Exercise requirements — Reproduce, unaltered, the line with "but also cite" along with every line that follows it in the records, up to the last.

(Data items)
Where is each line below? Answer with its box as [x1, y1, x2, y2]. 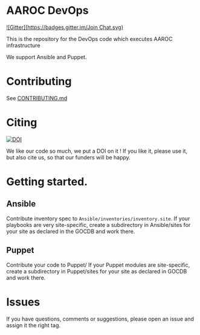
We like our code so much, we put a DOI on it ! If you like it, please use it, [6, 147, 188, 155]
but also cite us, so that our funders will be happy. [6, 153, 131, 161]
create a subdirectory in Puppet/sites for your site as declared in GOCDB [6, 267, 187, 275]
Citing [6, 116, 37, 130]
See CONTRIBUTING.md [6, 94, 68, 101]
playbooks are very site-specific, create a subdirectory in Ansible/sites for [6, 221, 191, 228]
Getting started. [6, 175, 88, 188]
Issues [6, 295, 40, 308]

Your solution —
but also cite us, so that our funders will be happy. [6, 153, 131, 161]
create a subdirectory in Puppet/sites for your site as declared in GOCDB [6, 267, 187, 275]
Citing [6, 116, 37, 130]
See CONTRIBUTING.md [6, 94, 68, 101]
playbooks are very site-specific, create a subdirectory in Ansible/sites for [6, 221, 191, 228]
Getting started. [6, 175, 88, 188]
Issues [6, 295, 40, 308]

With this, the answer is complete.